About me
I am a PhD candidate in the Martin Lab at the University of South Florida broadly interested in the cost of immunity and drivers of variation in immune function within and among populations. 

Specifically, my current research focuses on variation in the cost of immunity and how variation may drive disease dynamics, especially in ecosystems affected by introduced species.  Variation in pathogen defense strategies exists within and among populations, and is likely driven by multiple factors such as pathogen virulence, environmental conditions and host characteristics.  In order to fully understand how pathogens move through ecosystems and affect host health, it is necessary to understand factors that affect pathogen characteristics, such as variations in host immune defense and the factors influencing those variations. 

Of particular importance to hosts is resource availability since immune responses can be nutritionally expensive.  Previous work has shown that immune system activation is often coupled with decreases in other important processes. Thus far, the cost of immune activation in terms of nutrients has yet to be quantified.  By quantifying cost, we can begin to understand the mechanisms underlying defense strategy variation and in turn how these variations affect disease dynamics (e.g., transmission and virulence) within ecosystems.

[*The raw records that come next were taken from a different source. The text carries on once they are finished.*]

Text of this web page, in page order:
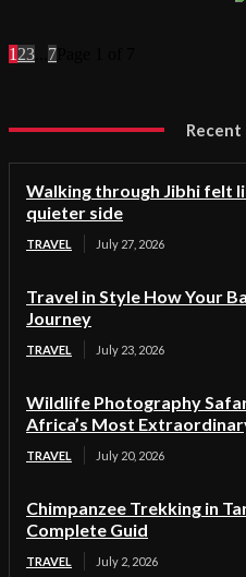
1 23 7
Walking through Jibhi felt
quieter side
TRAVEL July 27, 2026
Travel in Style How Your
Journey
TRAVEL July 23, 2026
Wildlife Photography
Africa’s Most
TRAVEL July 20, 2026
Chimpanzee Trekking in
Complete Guid
TRAVEL July 2, 2026

Florida is now home to many invasive reptiles, one of the most prevalent being my study species, the brown anole (Anolis sagrei), which many people don't realize is invasive here.  This species of anole is native to Cuba and the Bahamas, but is now widespread across Florida where it has displaced the native green anole.  It has also expanded its range into Georgia, is present in several locations in Texas and has
even made its way to Hawaii.  


My research aims to address if a measurable cost of immune function exists across taxa, and what factors are strong drivers of immune variations. 


brown anole
Thanks to everyone who contributed to my RocketHub campaign and helped to fund my research this summer! A poster on this research was presented at the annual Society of Integrative and Comparative Biology meeting in Austin, TX in January 2014 and a manuscript is now in review.